Task item =
Write every line below out again exactly, images omitted.
════
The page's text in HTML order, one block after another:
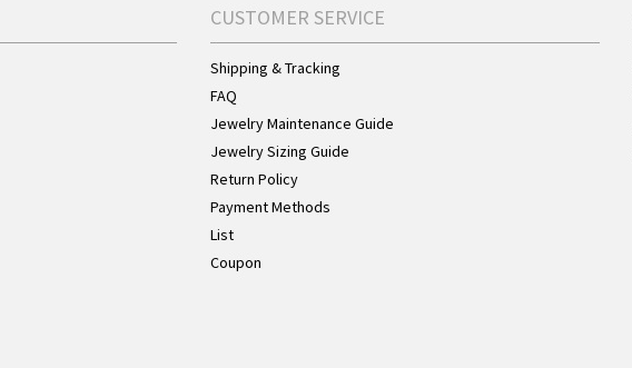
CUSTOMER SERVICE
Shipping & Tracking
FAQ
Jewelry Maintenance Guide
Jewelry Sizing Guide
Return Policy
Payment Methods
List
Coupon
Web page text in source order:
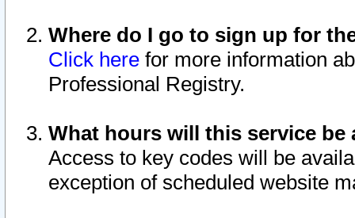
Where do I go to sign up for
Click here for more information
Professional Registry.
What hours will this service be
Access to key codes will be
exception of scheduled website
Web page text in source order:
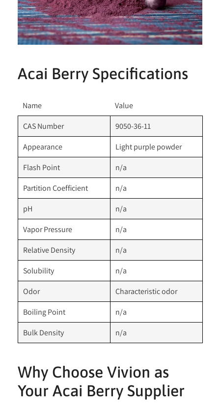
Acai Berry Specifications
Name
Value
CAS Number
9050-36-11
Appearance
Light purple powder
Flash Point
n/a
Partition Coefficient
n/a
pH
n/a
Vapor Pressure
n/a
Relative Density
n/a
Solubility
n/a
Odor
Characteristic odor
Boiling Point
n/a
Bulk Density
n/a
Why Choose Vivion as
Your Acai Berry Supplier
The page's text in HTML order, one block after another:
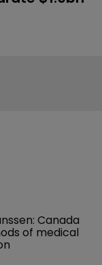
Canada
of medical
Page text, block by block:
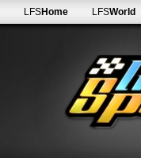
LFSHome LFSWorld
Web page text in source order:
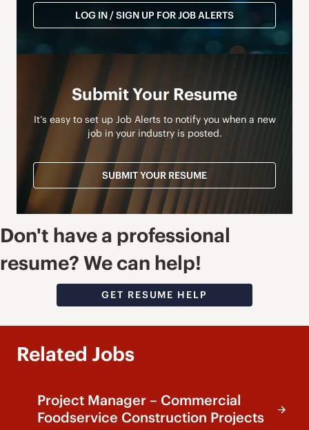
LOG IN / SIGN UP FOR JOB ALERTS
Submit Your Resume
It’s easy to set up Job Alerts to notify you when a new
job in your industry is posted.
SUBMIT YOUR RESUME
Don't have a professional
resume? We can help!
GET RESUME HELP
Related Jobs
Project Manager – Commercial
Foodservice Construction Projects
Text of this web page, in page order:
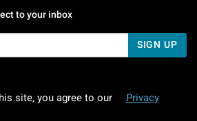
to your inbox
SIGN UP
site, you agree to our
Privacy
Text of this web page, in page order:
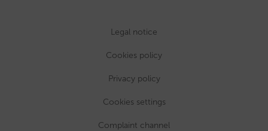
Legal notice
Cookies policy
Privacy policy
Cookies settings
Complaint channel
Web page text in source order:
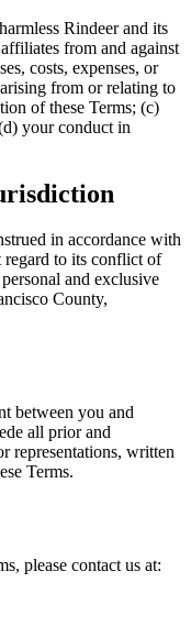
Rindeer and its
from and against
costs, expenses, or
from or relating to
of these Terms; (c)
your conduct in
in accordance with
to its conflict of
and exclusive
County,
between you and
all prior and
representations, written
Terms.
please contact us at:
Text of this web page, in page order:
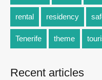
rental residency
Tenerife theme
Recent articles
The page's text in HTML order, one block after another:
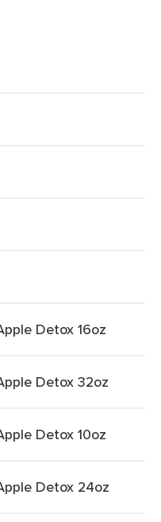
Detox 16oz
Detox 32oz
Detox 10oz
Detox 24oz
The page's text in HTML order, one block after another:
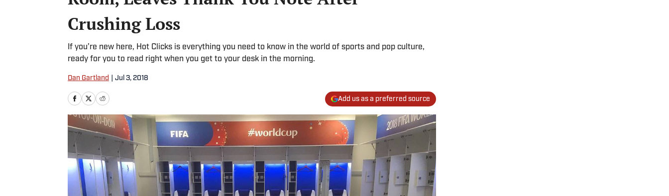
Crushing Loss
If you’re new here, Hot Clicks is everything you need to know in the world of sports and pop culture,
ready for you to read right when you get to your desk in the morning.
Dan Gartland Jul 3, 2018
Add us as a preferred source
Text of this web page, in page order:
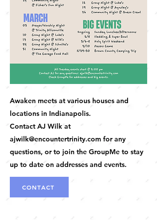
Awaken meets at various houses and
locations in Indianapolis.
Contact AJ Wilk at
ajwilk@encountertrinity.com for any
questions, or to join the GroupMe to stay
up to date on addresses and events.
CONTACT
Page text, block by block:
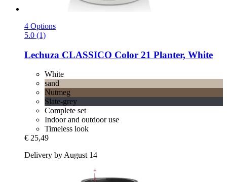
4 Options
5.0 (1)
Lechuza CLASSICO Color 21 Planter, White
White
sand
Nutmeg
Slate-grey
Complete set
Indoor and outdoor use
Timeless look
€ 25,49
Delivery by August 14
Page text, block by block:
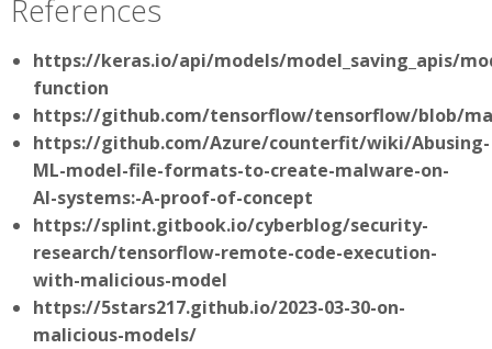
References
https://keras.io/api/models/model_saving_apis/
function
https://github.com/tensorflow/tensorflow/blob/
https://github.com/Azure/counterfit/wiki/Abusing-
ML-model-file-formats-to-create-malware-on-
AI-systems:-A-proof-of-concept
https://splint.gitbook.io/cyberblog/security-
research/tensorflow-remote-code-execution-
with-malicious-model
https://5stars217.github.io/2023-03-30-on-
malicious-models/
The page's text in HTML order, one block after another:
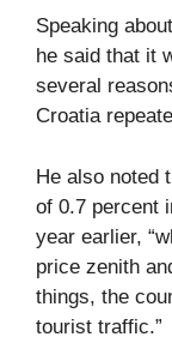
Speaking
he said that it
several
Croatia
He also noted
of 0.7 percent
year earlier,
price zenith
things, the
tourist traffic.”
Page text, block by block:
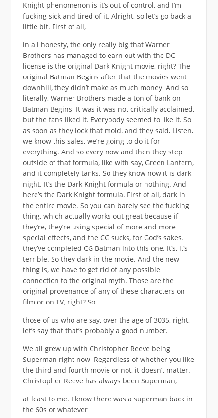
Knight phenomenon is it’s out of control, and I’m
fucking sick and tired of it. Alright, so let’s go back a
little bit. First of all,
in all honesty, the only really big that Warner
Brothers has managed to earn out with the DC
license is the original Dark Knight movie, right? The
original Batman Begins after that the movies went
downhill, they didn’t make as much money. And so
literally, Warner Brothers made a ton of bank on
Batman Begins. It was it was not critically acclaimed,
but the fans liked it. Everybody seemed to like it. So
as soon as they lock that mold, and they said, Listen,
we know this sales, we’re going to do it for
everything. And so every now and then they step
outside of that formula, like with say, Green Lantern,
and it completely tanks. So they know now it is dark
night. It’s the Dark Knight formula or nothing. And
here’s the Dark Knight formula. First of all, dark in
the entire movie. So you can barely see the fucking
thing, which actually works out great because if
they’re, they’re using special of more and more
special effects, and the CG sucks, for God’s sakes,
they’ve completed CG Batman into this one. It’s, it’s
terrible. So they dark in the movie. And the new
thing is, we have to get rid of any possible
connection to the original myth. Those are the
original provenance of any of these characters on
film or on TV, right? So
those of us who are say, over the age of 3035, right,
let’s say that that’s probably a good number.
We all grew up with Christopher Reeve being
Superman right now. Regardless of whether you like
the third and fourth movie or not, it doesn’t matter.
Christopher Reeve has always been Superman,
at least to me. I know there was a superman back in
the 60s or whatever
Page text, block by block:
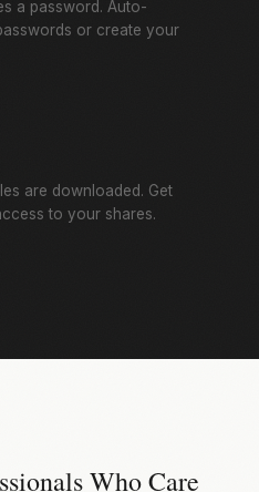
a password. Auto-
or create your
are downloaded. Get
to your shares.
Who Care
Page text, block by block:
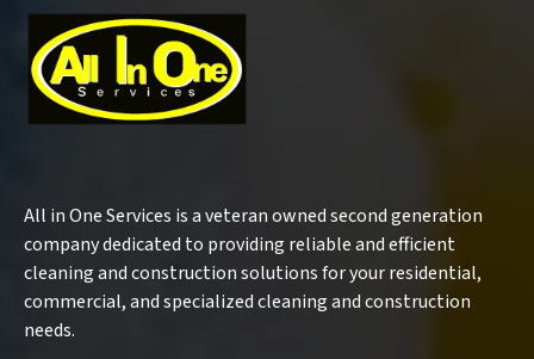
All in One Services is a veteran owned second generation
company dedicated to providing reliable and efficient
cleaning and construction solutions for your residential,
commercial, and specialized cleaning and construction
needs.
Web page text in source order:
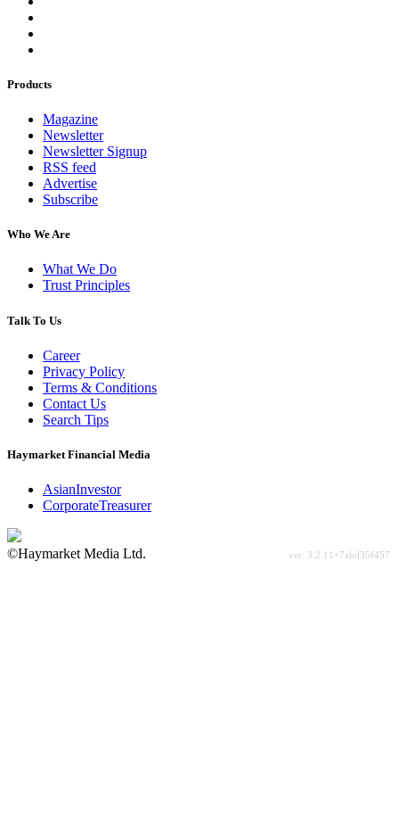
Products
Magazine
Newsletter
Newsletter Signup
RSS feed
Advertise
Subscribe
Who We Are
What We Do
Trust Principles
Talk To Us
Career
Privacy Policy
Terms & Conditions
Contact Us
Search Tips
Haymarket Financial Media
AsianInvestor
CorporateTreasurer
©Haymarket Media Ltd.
════
Solved problem =
The page's text in HTML order, one block after another:
CUSTOMER SERVICE
Shipping & Tracking
FAQ
Jewelry Maintenance Guide
Jewelry Sizing Guide
Return Policy
Payment Methods
List
Coupon
Web page text in source order:
Where do I go to sign up for
Click here for more information
Professional Registry.
What hours will this service be
Access to key codes will be
exception of scheduled website
Web page text in source order:
Acai Berry Specifications
Name
Value
CAS Number
9050-36-11
Appearance
Light purple powder
Flash Point
n/a
Partition Coefficient
n/a
pH
n/a
Vapor Pressure
n/a
Relative Density
n/a
Solubility
n/a
Odor
Characteristic odor
Boiling Point
n/a
Bulk Density
n/a
Why Choose Vivion as
Your Acai Berry Supplier
The page's text in HTML order, one block after another:
Canada
of medical
Page text, block by block:
LFSHome LFSWorld
Web page text in source order:
LOG IN / SIGN UP FOR JOB ALERTS
Submit Your Resume
It’s easy to set up Job Alerts to notify you when a new
job in your industry is posted.
SUBMIT YOUR RESUME
Don't have a professional
resume? We can help!
GET RESUME HELP
Related Jobs
Project Manager – Commercial
Foodservice Construction Projects
Text of this web page, in page order:
to your inbox
SIGN UP
site, you agree to our
Privacy
Text of this web page, in page order:
Legal notice
Cookies policy
Privacy policy
Cookies settings
Complaint channel
Web page text in source order:
Rindeer and its
from and against
costs, expenses, or
from or relating to
of these Terms; (c)
your conduct in
in accordance with
to its conflict of
and exclusive
County,
between you and
all prior and
representations, written
Terms.
please contact us at:
Text of this web page, in page order:
rental residency
Tenerife theme
Recent articles
The page's text in HTML order, one block after another:
Detox 16oz
Detox 32oz
Detox 10oz
Detox 24oz
The page's text in HTML order, one block after another:
Crushing Loss
If you’re new here, Hot Clicks is everything you need to know in the world of sports and pop culture,
ready for you to read right when you get to your desk in the morning.
Dan Gartland Jul 3, 2018
Add us as a preferred source
Text of this web page, in page order:
Awaken meets at various houses and
locations in Indianapolis.
Contact AJ Wilk at
ajwilk@encountertrinity.com for any
questions, or to join the GroupMe to stay
up to date on addresses and events.
CONTACT
Page text, block by block:
4 Options
5.0 (1)
Lechuza CLASSICO Color 21 Planter, White
White
sand
Nutmeg
Slate-grey
Complete set
Indoor and outdoor use
Timeless look
€ 25,49
Delivery by August 14
Page text, block by block:
References
https://keras.io/api/models/model_saving_apis/
function
https://github.com/tensorflow/tensorflow/blob/
https://github.com/Azure/counterfit/wiki/Abusing-
ML-model-file-formats-to-create-malware-on-
AI-systems:-A-proof-of-concept
https://splint.gitbook.io/cyberblog/security-
research/tensorflow-remote-code-execution-
with-malicious-model
https://5stars217.github.io/2023-03-30-on-
malicious-models/
The page's text in HTML order, one block after another:
Speaking
he said that it
several
Croatia
He also noted
of 0.7 percent
year earlier,
price zenith
things, the
tourist traffic.”
Page text, block by block:
Knight phenomenon is it’s out of control, and I’m
fucking sick and tired of it. Alright, so let’s go back a
little bit. First of all,
in all honesty, the only really big that Warner
Brothers has managed to earn out with the DC
license is the original Dark Knight movie, right? The
original Batman Begins after that the movies went
downhill, they didn’t make as much money. And so
literally, Warner Brothers made a ton of bank on
Batman Begins. It was it was not critically acclaimed,
but the fans liked it. Everybody seemed to like it. So
as soon as they lock that mold, and they said, Listen,
we know this sales, we’re going to do it for
everything. And so every now and then they step
outside of that formula, like with say, Green Lantern,
and it completely tanks. So they know now it is dark
night. It’s the Dark Knight formula or nothing. And
here’s the Dark Knight formula. First of all, dark in
the entire movie. So you can barely see the fucking
thing, which actually works out great because if
they’re, they’re using special of more and more
special effects, and the CG sucks, for God’s sakes,
they’ve completed CG Batman into this one. It’s, it’s
terrible. So they dark in the movie. And the new
thing is, we have to get rid of any possible
connection to the original myth. Those are the
original provenance of any of these characters on
film or on TV, right? So
those of us who are say, over the age of 3035, right,
let’s say that that’s probably a good number.
We all grew up with Christopher Reeve being
Superman right now. Regardless of whether you like
the third and fourth movie or not, it doesn’t matter.
Christopher Reeve has always been Superman,
at least to me. I know there was a superman back in
the 60s or whatever
Page text, block by block:
a password. Auto-
or create your
are downloaded. Get
to your shares.
Who Care
Page text, block by block:
All in One Services is a veteran owned second generation
company dedicated to providing reliable and efficient
cleaning and construction solutions for your residential,
commercial, and specialized cleaning and construction
needs.
Web page text in source order:
Products
Magazine
Newsletter
Newsletter Signup
RSS feed
Advertise
Subscribe
Who We Are
What We Do
Trust Principles
Talk To Us
Career
Privacy Policy
Terms & Conditions
Contact Us
Search Tips
Haymarket Financial Media
AsianInvestor
CorporateTreasurer
©Haymarket Media Ltd.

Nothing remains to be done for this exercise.